Uploaded by game developer InnoGames onto the video streaming platform YouTube, “Hera Theme Song” is a 2:10 long orchestral tune with an unchanging background image of the Greek goddess Hera in front of the playing field for Grepolis; a free, browser based online game. InnoGames introduces Grepolis as the chance to craft a unique adventure through the world of the Ancient Greeks (2009), starting out with a small polis that can eventually upgrade up to a metropolis through boosted skills, battles, trades, and the favor of some Olympian gods. Each god/goddess in the game reflects their commonly known characteristics, and like the power of Olympian gods in Greek myth, players of Grepolis are at will to change the course of these online civilizations at any moment of play, engaging meta-textually with the influence or explanation of events and stories (i.e. famine, war, heroes) by Greek myth and mythological figures. By winning the favor of Hera in-game players can receive increases in resource production and protection of citizens, mirroring Hera’s epithets and interventions in mortal affairs as described in Greek myth, and with this purposeful game design Grepolis allows players to intervene and act as “god” to carve a trajectory of tragedies and fortunes for humanity in story form.
In game, Hera provides a skillset that proves her to be the “protector of families,” by giving strength to player’s citizens, increasing resource production, and protecting farmers (Grepolis, 2009). Hera’s bonuses to players of Grepolis along with her character design (wearing a crown, wielding a scepter) relate to her cult epithets of representing marriage, family, and childbirth and standing as a queen, wife, and mother, particularly in relation to Zeus, king amongst gods and father of many (La Fond 06:50-08:34). Classical Mythology provides countless examples of conflicts between gods and involving gods, remarking that while gods are typically distant observers of mortal conflict, “... individual gods and goddesses sometimes take part in battle by helping or protecting their mortal favorites (Morford et al, 523),” as seen in the theomachies as well as throughout the events of the Trojan War.

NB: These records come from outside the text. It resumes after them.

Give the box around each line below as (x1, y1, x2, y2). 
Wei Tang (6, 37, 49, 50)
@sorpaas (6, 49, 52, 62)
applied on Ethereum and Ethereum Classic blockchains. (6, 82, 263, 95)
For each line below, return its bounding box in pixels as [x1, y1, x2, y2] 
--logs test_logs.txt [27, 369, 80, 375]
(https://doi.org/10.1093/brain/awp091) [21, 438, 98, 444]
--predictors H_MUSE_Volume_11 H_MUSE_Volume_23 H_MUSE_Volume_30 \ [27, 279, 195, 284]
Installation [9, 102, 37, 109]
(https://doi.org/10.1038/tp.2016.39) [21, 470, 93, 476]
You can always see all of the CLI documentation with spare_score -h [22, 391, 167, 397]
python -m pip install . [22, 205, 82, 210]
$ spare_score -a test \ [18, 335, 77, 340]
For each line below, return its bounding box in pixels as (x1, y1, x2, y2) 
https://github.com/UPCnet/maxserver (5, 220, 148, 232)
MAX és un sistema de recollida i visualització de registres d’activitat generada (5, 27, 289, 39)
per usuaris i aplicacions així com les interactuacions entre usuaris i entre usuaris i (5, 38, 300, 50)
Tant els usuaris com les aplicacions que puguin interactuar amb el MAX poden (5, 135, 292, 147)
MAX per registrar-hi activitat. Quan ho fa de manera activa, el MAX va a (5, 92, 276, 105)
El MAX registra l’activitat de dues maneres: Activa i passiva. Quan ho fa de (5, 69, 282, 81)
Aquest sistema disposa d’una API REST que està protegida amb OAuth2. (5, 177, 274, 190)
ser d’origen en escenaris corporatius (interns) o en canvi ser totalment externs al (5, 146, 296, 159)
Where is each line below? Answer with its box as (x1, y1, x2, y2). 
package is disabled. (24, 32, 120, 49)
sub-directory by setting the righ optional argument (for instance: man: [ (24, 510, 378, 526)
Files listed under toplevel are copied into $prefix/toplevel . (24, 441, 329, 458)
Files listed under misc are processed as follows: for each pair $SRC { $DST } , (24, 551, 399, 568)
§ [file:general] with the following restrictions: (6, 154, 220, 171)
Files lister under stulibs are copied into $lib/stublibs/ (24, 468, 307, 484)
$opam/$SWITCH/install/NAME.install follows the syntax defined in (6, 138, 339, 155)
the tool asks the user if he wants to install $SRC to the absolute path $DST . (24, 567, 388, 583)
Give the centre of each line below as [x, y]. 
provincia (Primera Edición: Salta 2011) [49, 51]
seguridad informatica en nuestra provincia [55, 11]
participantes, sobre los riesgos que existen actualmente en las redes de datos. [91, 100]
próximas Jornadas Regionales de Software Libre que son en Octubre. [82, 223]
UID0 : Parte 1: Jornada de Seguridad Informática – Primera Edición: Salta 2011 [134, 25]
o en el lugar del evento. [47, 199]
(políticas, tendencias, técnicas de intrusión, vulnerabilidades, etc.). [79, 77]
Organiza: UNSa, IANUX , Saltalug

A poignant example of gods and goddesses intervening in mortal affairs begins with The Judgement of Paris. Following a banquet celebrating the marriage of Pelius and Thetis, Hera is involved with Aphrodite and Athena in a dispute over who is the fairest, wherein Zeus appoints a mortal man, Paris from Troy, to make judgement instead. All three goddesses vye for his vote, and ultimately Aphrodite is the victor as she persuades him with the promise to marry the most beautiful mortal woman, a Greek named Helen from Sparta (Morford et al, 493-496). By choosing Aphrodite, Paris not only received the promise of Helen but also the opposition of both Hera and the Greeks, with the Greek expedition to retrieve Helen from Troy sourcing the mythological basis of the Trojan War. In one such episode of the war, the Iliad mentions when Hera calls on her son Hephaestus to use his powers of fire against the river and god Scamander, which was about to engulf Greek hero Achilles (Morford et al, 148). This intervention allows Achilles to advance on the Trojan army, carving a trajectory for the siege of Troy after Athena’s assistance in killing Hector (Morford et al, 519). In this case, the intervention of multiple gods and goddesses can make significant changes to a story’s course and people’s outcome.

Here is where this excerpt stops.